Recent studies, however, find that the overall incidence of these cardiac tragedies is very low. A noted study found that the incidence of cardiac arrest in marathons and half marathons was about 1 per 184,000 runners, greater in men than women and in marathons than half marathons. The mortality rate from these collapses was about 70%, and bystander-administered cardiopulmonary resuscitation was a predictor of survival (⁷). Other studies agree that the risk for sudden cardiac arrest is greater for male than female runners, and the rate of sudden cardiac death of male marathoners may be in the range of 1 in 50,000 (⁸).

A new study suggests enlarging our field of concern during marathons.
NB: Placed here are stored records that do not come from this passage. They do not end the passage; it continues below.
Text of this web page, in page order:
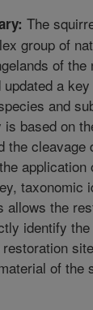
The
group of
of the
a
and
based on
the cleavage
application
taxonomic
allows the
identify
of the
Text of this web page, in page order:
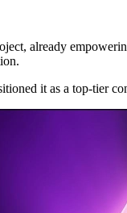
already
it as a top-tier
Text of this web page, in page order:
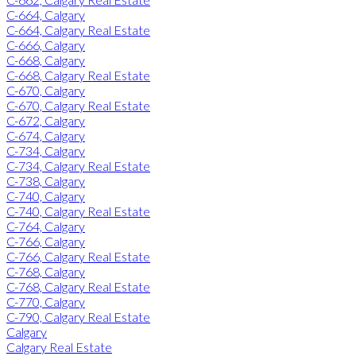
C-664, Calgary
C-664, Calgary Real Estate
C-666, Calgary
C-668, Calgary
C-668, Calgary Real Estate
C-670, Calgary
C-670, Calgary Real Estate
C-672, Calgary
C-674, Calgary
C-734, Calgary
C-734, Calgary Real Estate
C-738, Calgary
C-740, Calgary
C-740, Calgary Real Estate
C-764, Calgary
C-766, Calgary
C-766, Calgary Real Estate
C-768, Calgary
C-768, Calgary Real Estate
C-770, Calgary
C-790, Calgary Real Estate
Calgary
Calgary Real Estate

For runners, medical personnel are on hand to help. For spectators, police guard against threats (⁹). However, the new study suggests a risk for those in the community hosting the marathon, especially older people who face delays in emergency health care (¹⁰).

Researchers looked at big marathons in 11 American cities from 2002 to 2012. They studied data on Medicare patients admitted to a hospital—with acute myocardial infarction or cardiac arrest—on the day of a marathon, versus the same day of the week 5 wk earlier and 5 wk later. They found it took ambulances 4 to 5 min longer to get to hospitals when roads were closed for the races, and the 30-d mortality rate was significantly higher (28% vs 25%) for those admitted on marathon days (¹⁰).

Bottom line, we guard the health and safety of marathoners and spectators. Time to consider the rest of the community.